Handout 1: Introducing Sophia Lyon Fahs
Part of What Moves Us
One of the creators of modern American theological liberalism, Sophia Lyon Fahs was also the progenitor of American Unitarian religious education as a modern theological science of human emotions.
Born in 1876 to Presbyterian missionary parents in China, she embraced progressive educational principles when she was a graduate student at Columbia University's Teachers College, and later, as a divinity student at Union Theological School in New York. Following graduation, she joined Union's faculty in 1927. Fahs came of age as a major new force in liberal religious education at a time when young, liberal parents and disenchanted orthodox parents increasingly sought out new models of religious education for their children. Fahs preached and stoked emotional enthusiasm. She was, in this way, deeply influenced by John Dewey and his interpreters at Columbia University and Teachers College. She also actively created and shaped the progressive Sunday School at Riverside Church in New York.

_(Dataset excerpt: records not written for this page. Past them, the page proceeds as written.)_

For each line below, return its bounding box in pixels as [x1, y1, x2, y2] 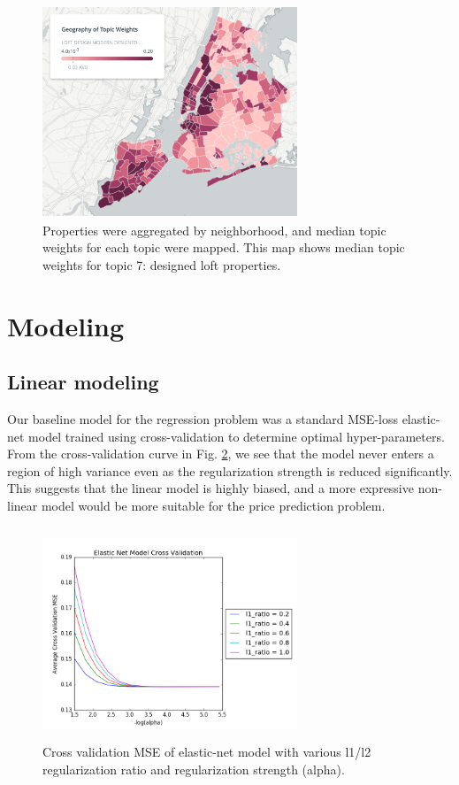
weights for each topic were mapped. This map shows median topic [42, 238, 405, 257]
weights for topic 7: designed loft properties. [42, 255, 281, 273]
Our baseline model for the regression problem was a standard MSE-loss [7, 409, 398, 427]
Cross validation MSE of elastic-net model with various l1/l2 [42, 743, 371, 761]
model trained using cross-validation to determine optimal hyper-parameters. [28, 427, 445, 445]
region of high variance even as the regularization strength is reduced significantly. [7, 461, 453, 480]
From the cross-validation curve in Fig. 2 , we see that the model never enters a [7, 444, 434, 463]
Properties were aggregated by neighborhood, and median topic [42, 220, 386, 239]
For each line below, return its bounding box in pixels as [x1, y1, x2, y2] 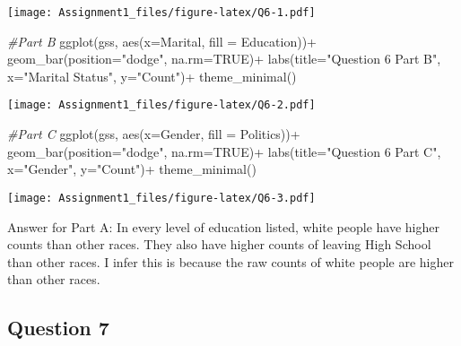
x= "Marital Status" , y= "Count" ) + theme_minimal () [7, 66, 297, 85]
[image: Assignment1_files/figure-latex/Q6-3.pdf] [7, 191, 316, 204]
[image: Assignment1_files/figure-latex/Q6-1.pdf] [7, 6, 316, 19]
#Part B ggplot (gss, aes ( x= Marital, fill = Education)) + [7, 31, 317, 50]
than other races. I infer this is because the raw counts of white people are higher [7, 252, 454, 271]
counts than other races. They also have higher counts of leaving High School [7, 235, 431, 254]
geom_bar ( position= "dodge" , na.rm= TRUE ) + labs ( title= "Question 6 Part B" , [7, 49, 441, 68]
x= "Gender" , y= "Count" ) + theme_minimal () [7, 160, 257, 178]
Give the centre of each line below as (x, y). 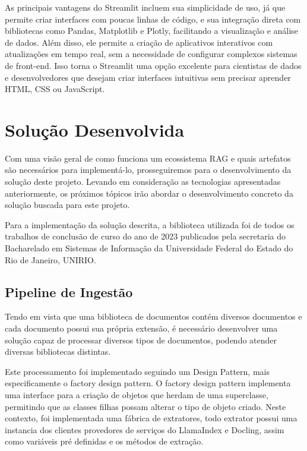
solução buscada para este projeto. (67, 205)
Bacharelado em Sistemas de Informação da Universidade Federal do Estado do (149, 248)
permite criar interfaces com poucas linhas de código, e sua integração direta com (153, 19)
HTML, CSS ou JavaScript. (55, 89)
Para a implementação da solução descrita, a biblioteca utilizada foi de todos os (150, 224)
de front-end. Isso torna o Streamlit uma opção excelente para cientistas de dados (153, 65)
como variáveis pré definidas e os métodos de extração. (104, 441)
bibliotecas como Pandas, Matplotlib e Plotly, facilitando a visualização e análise (151, 31)
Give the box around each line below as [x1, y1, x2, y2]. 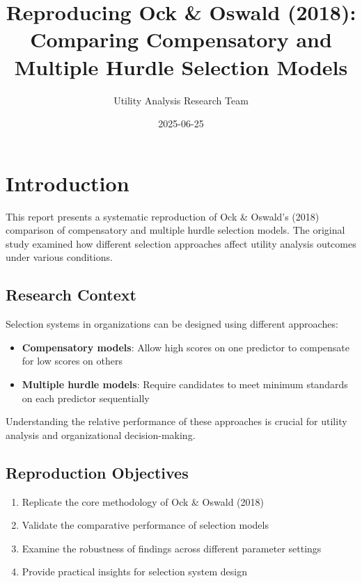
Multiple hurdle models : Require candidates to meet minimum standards [22, 376, 348, 391]
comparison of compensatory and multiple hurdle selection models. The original [6, 223, 345, 237]
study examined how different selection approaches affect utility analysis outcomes [6, 236, 356, 250]
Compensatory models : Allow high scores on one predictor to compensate [22, 340, 350, 354]
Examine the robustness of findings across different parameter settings [22, 541, 322, 555]
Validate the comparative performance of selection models [22, 518, 269, 532]
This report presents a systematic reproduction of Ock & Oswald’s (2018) [6, 209, 320, 223]
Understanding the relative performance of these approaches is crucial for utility [6, 414, 347, 429]
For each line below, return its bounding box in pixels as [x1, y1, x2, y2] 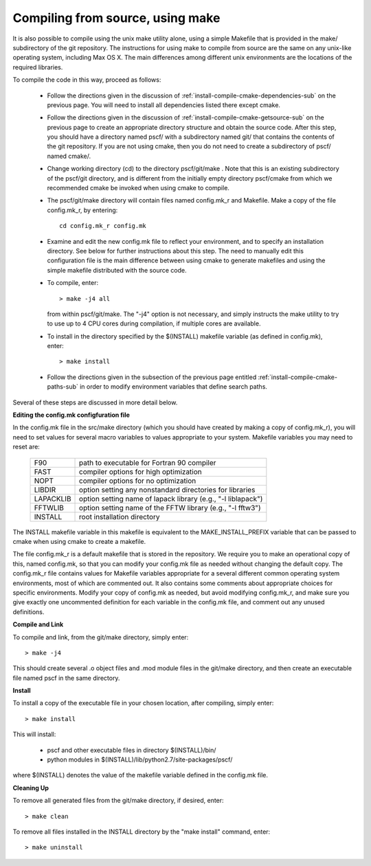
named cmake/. [47, 152, 91, 160]
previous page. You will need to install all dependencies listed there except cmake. [47, 100, 281, 109]
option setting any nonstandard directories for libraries [79, 485, 256, 494]
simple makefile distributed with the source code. [47, 266, 187, 274]
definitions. [12, 608, 45, 616]
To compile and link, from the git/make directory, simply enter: [12, 633, 189, 641]
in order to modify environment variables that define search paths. [79, 383, 268, 391]
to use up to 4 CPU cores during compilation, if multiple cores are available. [47, 319, 261, 328]
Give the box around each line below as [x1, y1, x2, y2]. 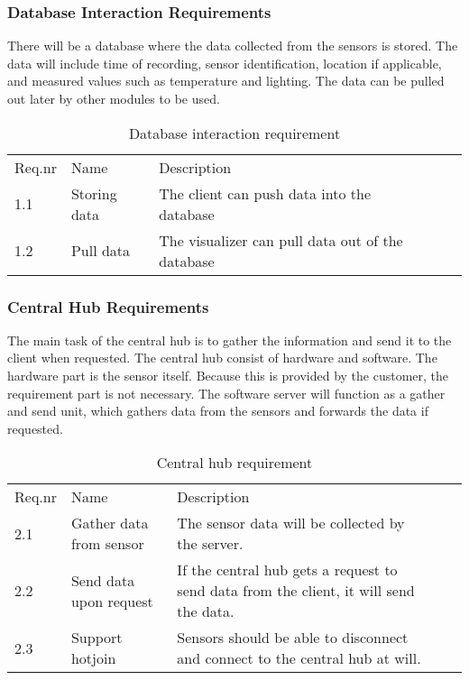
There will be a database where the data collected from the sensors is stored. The [7, 36, 458, 55]
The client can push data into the [159, 182, 372, 204]
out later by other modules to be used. [7, 89, 220, 107]
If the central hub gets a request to [177, 559, 398, 581]
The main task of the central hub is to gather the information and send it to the [7, 330, 452, 349]
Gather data [70, 512, 149, 534]
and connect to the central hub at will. [177, 648, 421, 669]
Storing [70, 182, 117, 204]
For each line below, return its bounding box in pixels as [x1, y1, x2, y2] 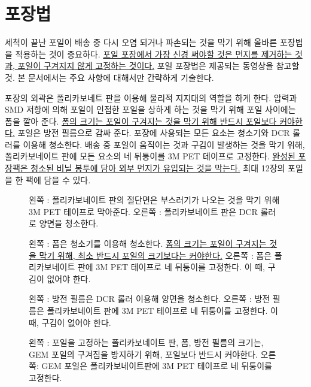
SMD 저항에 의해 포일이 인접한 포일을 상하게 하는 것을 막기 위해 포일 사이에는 [5, 103, 296, 116]
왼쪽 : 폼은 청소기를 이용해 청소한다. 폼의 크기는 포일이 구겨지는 [29, 237, 267, 250]
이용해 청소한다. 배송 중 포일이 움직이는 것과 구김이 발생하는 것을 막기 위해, [23, 138, 305, 150]
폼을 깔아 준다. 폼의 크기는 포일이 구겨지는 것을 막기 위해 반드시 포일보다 [5, 114, 277, 127]
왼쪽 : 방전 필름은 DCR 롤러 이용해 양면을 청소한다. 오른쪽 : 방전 [29, 292, 270, 305]
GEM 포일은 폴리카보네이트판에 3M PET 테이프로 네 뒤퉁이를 [41, 359, 272, 372]
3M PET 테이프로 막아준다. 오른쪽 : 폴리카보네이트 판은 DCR [29, 205, 258, 217]
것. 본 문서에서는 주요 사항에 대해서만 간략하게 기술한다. [5, 71, 214, 83]
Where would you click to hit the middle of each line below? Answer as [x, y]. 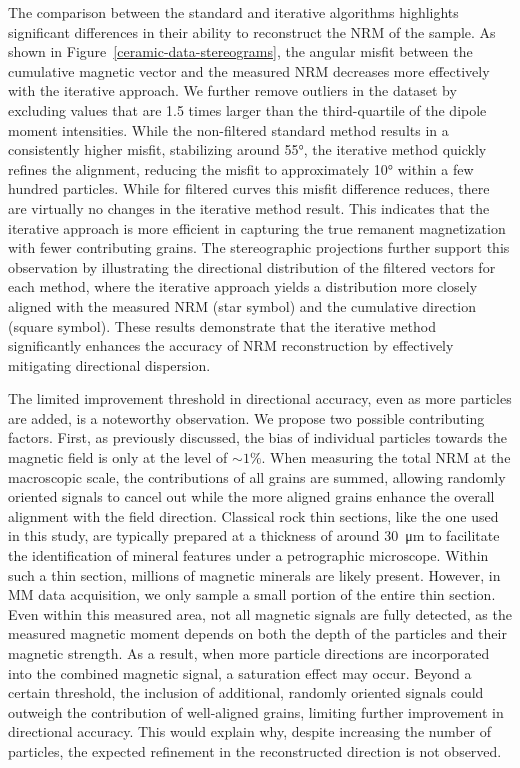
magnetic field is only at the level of [118, 457]
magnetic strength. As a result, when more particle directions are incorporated [249, 653]
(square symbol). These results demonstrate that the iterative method [222, 325]
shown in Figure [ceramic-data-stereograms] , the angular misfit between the [240, 51]
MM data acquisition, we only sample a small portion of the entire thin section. [252, 594]
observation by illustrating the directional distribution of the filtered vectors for [252, 266]
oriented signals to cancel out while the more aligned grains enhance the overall [251, 496]
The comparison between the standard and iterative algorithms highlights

She had learned from John Dewey that teaching, as he put it, "is an art [and that] the teacher's own claim to rank as an artist is measured by [the teacher's] ability to foster the attitude of the artist in those who study with him [or her], whether they be youth or little children." Teachers, Dewey insisted, must "succeed in arousing enthusiasm, in communicating large ideas, in evoking energy... the final test [of the teaching being] whether the stimulus thus given to wide aims succeeds in transforming itself into power, that is to say, into the attention to detail that ensures mastery over means of execution. If not, the zeal flags, the interest dies out, the ideal becomes a clouded memory."
For more than 80 years as a professional educator, practical theologian, and author, Fahs strove to create a theology that restored human emotions and human experience to their rightful place as foundational building blocks for an enlightened liberal faith.
Biographer Edith Hunter notes that by the time she was 90, in 1966, Fahs' life had "touched four distinct theological generations of American Protestantism:" (1) the period from 1880 to 1905 of missionary enthusiasm with its goal of "the evangelization of the world in [the present] generation;" (2) the Social Gospel Movement period from 1905 to 1930 which "sought to transform an unjust social order into a just one through the application of the ethics of the historical Jesus;" (3) the rise of a new theological orthodoxy between 1930 and 1955 spearheaded by liberal theologians like Reinhold Niebuhr and Paul Tillich whose idealism, sundered by the Great Depression and World War II, turned into a new realism that espoused social justice ethics linked to a traditional, conservative assessment of the fallen state of human nature through sin; and finally (4) the rise of the Radical theologians, the New Atheists, and the Death-of-God theologians who rejected the notion of a personal God who benevolently intervenes in human affairs. Fahs was "a product, an observer, a participant, and to some extent a creator" (or more precisely a co-creator with other stellar figures) of this modern history of American Protestantism.
Fahs devoted her life to the big questions rather than to the big answers. As she put it:
In the great religions, especially those of the Western world, the accent has been upon beliefs and convictions, rather than upon questioning. In fact the distinguishing marks between the different religious sects have been, for the most part, the differences in their beliefs. Although beliefs are important we need to remind ourselves that they are the fruits of experience, and that in the natural world each new life begins with its own seed. As parents of children and as educators, we need to practice looking beneath the convictions to find the earlier experiences that awakened the questions which in turn called forth the answers given as convictions.
Fahs was Children's Editor for the Unitarian New Beacon Series from 1937, at age 61, until her retirement 14 years later in 1951. As editor, author, or co-author of more than a dozen books, she "addressed children directly using vivid stories from around the world." As one of her biographers observes, Fahs drew on "anthropological and psychological research... dedicated to one goal." Fahs summarized this goal: "We wish children to come to know God directly through original approaches of their own to the universe."
Although contemporary examination of Fahs' stories reveals that she oversimplified complex histories and peoples too readily in order to make them into children's fables and sometimes reduced complex lives to racial caricature, her work was ground-breaking in its time. Fahs' motto as a theologian, philosopher, and educator was: Emotional experience first. As she wrote in Worshipping Together with Questioning Minds:
Neither our classrooms nor our services of worship can profitably be turned in to debating societies. Neither will a silent evasion of all the issues encourage serious original thoughtfulness. The varied ideas that have been gathered up in to this three-letter word God are too pivotal in our study of religious history to be evaded. Thoughts of God are still too dominant in our Western society and too intimately [influential of] our common emotional life to be disregarded.
In what spirit then and by what techniques can we initiate and guide discussion of God among us?
Fahs devoted her life to discovering the questions that led to answers that included God-talk.
Fahs joined a Unitarian Church in 1945, and was ordained in 1959, at age 82, in what is now the Cedar Lane Unitarian Universalist Church in Bethesda, Maryland, as a Unitarian minister.